Chumy... With all due respect... That is Mother Nature breaking down the material

I'm not trying to come off rude... So please don't take it that way

The ph drop is part of the process... Shrooms and fungi are a good sign 

I know sometimes there is too much and it makes us fearful... But I simply spray them off

Having live microbes in the garden is a good thing... And fungus is just a part


----------



## DuckMendenhall (Nov 5, 2007)

*Pics of the leaves*

Below are some pictures of the cucumbers and pole beans leaves.

I released these little guys yesterday evening...hopefully they can control some of the pests. I did not count, I bought 2 eggs about a month or so ago, 1 hatched.

Did not get a pic of the so called lady bug, but I did see one, and it does look like a beetle when I search the web...dead bugs from here on out.

Thanks for the insight...


----------



## RonnieS (Jan 1, 2010)

My cukes and a friends that is 10 miles from me are looking the same. What is causing it?


----------



## chumy (Jul 13, 2012)

Muddskipper said:


> Chumy... With all due respect... That is Mother Nature breaking down the material
> 
> I'm not trying to come off rude... So please don't take it that way
> 
> ...


I didn't take your comment as rude. I'm kind of a simple person, if something sticks it head above my soil, it's taking nutrients below ground that i just put there in the form of compost?

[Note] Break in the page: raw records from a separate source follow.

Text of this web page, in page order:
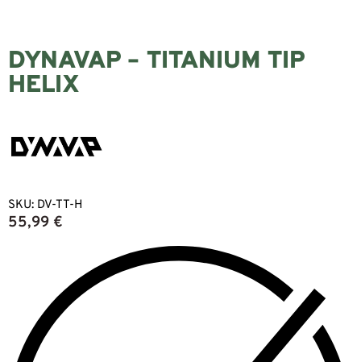
DYNAVAP – TITANIUM TIP
HELIX
SKU: DV-TT-H
55,99 €
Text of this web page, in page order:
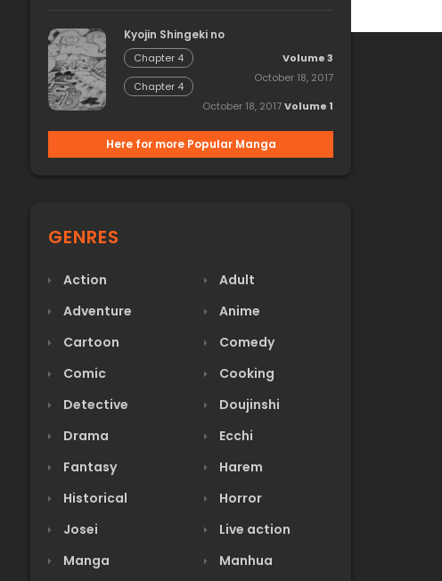
Kyojin Shingeki no
Chapter 4
Volume 3
October 18, 2017
Chapter 4
Volume 1
October 18, 2017
Here for more Popular Manga
GENRES
Action
Adult
Adventure
Anime
Cartoon
Comedy
Comic
Cooking
Detective
Doujinshi
Drama
Ecchi
Fantasy
Harem
Historical
Horror
Josei
Live action
Manga
Manhua
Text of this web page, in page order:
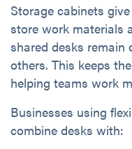
Storage cabinets
store work materials
shared desks remain
others. This keeps
helping teams work
Businesses using
combine desks with:
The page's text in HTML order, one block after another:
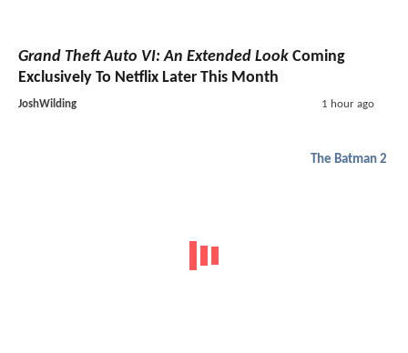
Grand Theft Auto VI: An Extended Look Coming
Exclusively To Netflix Later This Month
JoshWilding 1 hour ago
The Batman 2
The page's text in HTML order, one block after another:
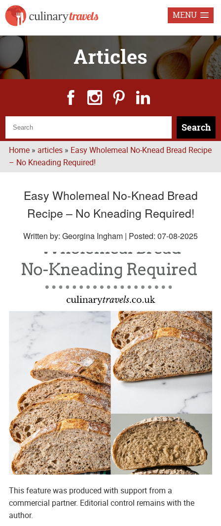
MENU
Articles
Search
Home» articles» Easy Wholemeal No-Knead Bread Recipe
– No Kneading Required!
Easy Wholemeal No-Knead Bread
Recipe – No Kneading Required!
Written by: Georgina Ingham | Posted: 07-08-2025
This feature was produced with support from a
commercial partner. Editorial control remains with the
author.
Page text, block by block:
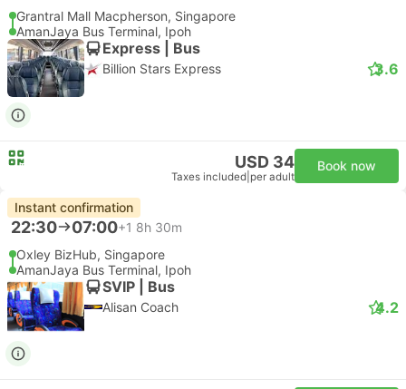
Grantral Mall Macpherson, Singapore
AmanJaya Bus Terminal, Ipoh
Express | Bus
Billion Stars Express 3.6
USD 34
Taxes included per adult
Book now
Instant confirmation
22:30 07:00+1 8h 30m
Oxley BizHub, Singapore
AmanJaya Bus Terminal, Ipoh
SVIP | Bus
Alisan Coach 4.2
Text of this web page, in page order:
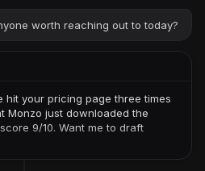
worth reaching out to today?
hit your pricing page three times
Monzo just downloaded the
9/10. Want me to draft
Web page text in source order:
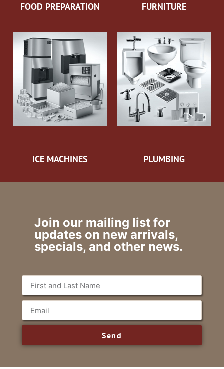
FOOD PREPARATION FURNITURE
ICE MACHINES PLUMBING
Join our mailing list for
updates on new arrivals,
specials, and other news.
Send
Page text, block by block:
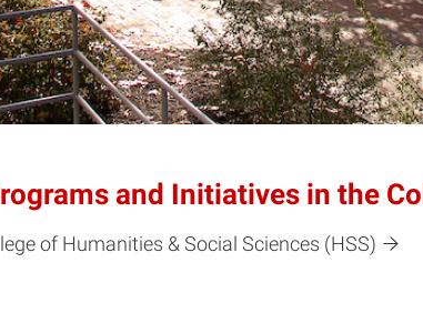
and Initiatives in the
of Humanities & Social Sciences (HSS)
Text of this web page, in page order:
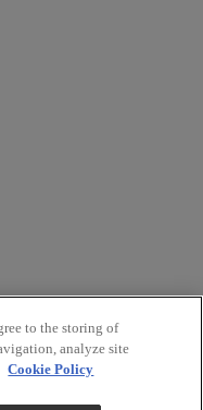
to the storing of
analyze site
Cookie Policy
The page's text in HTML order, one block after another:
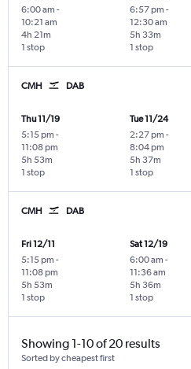
6:00 am -
10:21 am
1 stop
4h 21m
6:57 pm -
12:30 am
1 stop
5h 33m
CMH DAB
Thu 11/19
5:15 pm -
11:08 pm
1 stop
5h 53m
Tue 11/24
2:27 pm -
8:04 pm
1 stop
5h 37m
CMH DAB
Fri 12/11
5:15 pm -
11:08 pm
1 stop
5h 53m
Sat 12/19
6:00 am -
11:36 am
1 stop
5h 36m
Showing 1-10 of 20 results
Sorted by cheapest first
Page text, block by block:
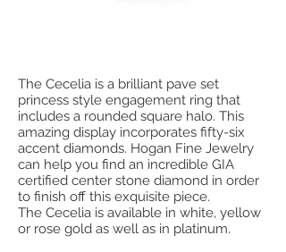
The Cecelia is a brilliant pave set
princess style engagement ring that
includes a rounded square halo. This
amazing display incorporates fifty-six
accent diamonds. Hogan Fine Jewelry
can help you find an incredible GIA
certified center stone diamond in order
to finish off this exquisite piece.
The Cecelia is available in white, yellow
or rose gold as well as in platinum.
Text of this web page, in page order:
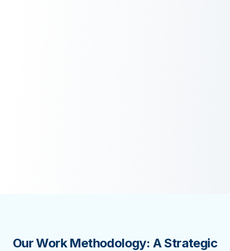
Our Work Methodology: A Strategic
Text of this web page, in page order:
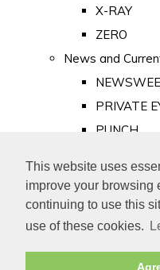
This website uses
improve your browsing
continuing to use this
use of these cookies.
X-RAY
ZERO
News and
PRIVATE
PUNCH
Old Newspapers
Royalty
MAJESTY
ROYAL
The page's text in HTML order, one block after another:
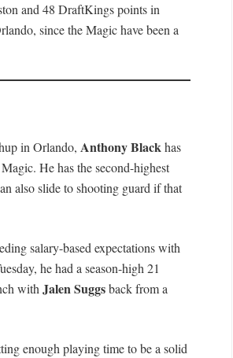
and 48 DraftKings points in
since the Magic have been a
in Orlando, Anthony Blackhas
He has the second-highest
also slide to shooting guard if that
salary-based expectations with
he had a season-high 21
with Jalen Suggsback from a
enough playing time to be a solid
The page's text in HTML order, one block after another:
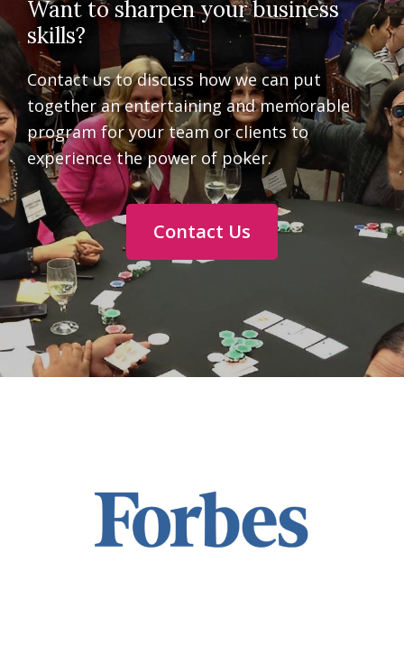
Want to sharpen your business
skills?
Contact us to discuss how we can put
together an entertaining and memorable
program for your team or clients to
experience the power of poker.
Contact Us
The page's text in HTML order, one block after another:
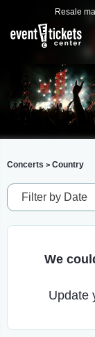
Resale
Concerts > Country
Filter by Date
We
Update
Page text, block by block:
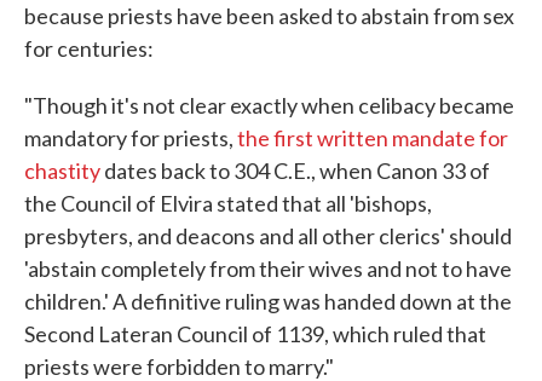
because priests have been asked to abstain from sex
for centuries:
"Though it's not clear exactly when celibacy became
mandatory for priests,the first written mandate for
chastitydates back to 304 C.E., when Canon 33 of
the Council of Elvira stated that all 'bishops,
presbyters, and deacons and all other clerics' should
'abstain completely from their wives and not to have
children.' A definitive ruling was handed down at the
Second Lateran Council of 1139, which ruled that
priests were forbidden to marry."
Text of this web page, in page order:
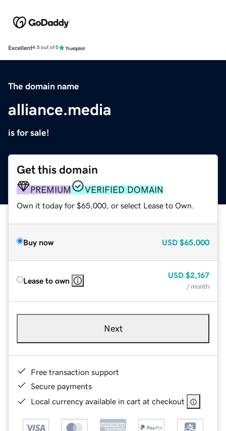
Excellent4.5 out of 5
The domain name
alliance.media
is for sale!
Get this domain
PREMIUM VERIFIED DOMAIN
Own it today for $65,000, or select Lease to Own.
Buy now USD $65,000
Lease to own
USD $2,167
/ month
Next
Free transaction support
Secure payments
Local currency available in cart at checkout
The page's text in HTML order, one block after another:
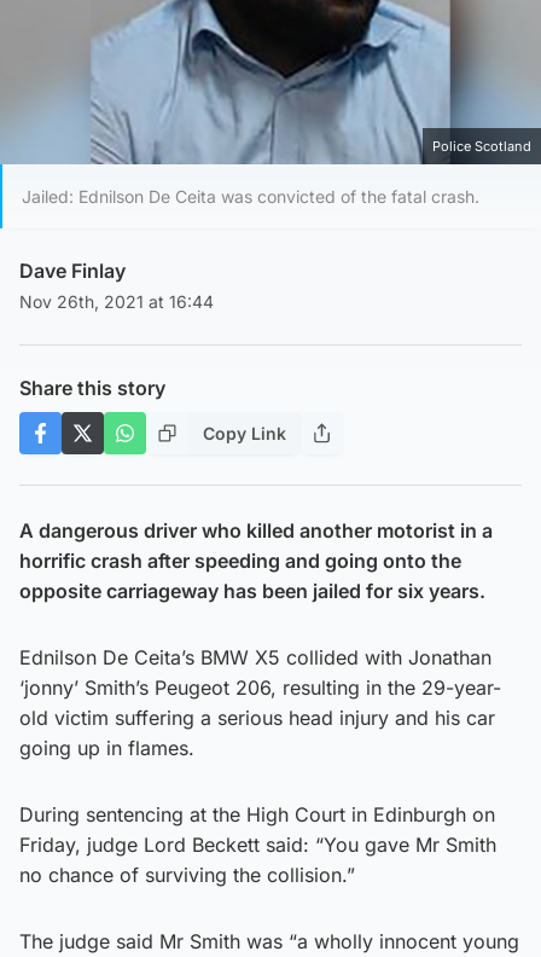
Police Scotland
Jailed: Ednilson De Ceita was convicted of the fatal crash.
Dave Finlay
Nov 26th, 2021 at 16:44
Share this story
Copy Link
A dangerous driver who killed another motorist in a
horrific crash after speeding and going onto the
opposite carriageway has been jailed for six years.
Ednilson De Ceita’s BMW X5 collided with Jonathan
‘jonny’ Smith’s Peugeot 206, resulting in the 29-year-
old victim suffering a serious head injury and his car
going up in flames.
During sentencing at the High Court in Edinburgh on
Friday, judge Lord Beckett said: “You gave Mr Smith
no chance of surviving the collision.”
The judge said Mr Smith was “a wholly innocent young

Why do mushroom farmers change out and sell their compost for us to put in our gardens? Does it get too acidec or are the nutrients used up? Both? I don't know.

This is what i am having problems with understanding.
thanks for your help


----------



## chuck leaman (Jul 15, 2004)

My cukes look a little rough from the pea-marble sized hail we got a week or so ago but they are coming back nicely. The lady bugs are out in force around here so I don't need to buy any and we should start seeing a lot of praying mantis around here soon too.


----------



## Tail_Pincher (Jul 5, 2011)

My cukes are doing pretty good and my squash is growing like crazy. Hopefully this week of warm weather will boost the peppers.


----------



## Fishing Logic (Aug 25, 2005)

Learned the hard way last year cukes do not like high nitrogen. :/
Rich, well-aged compost is the best food for cucumbers.


----------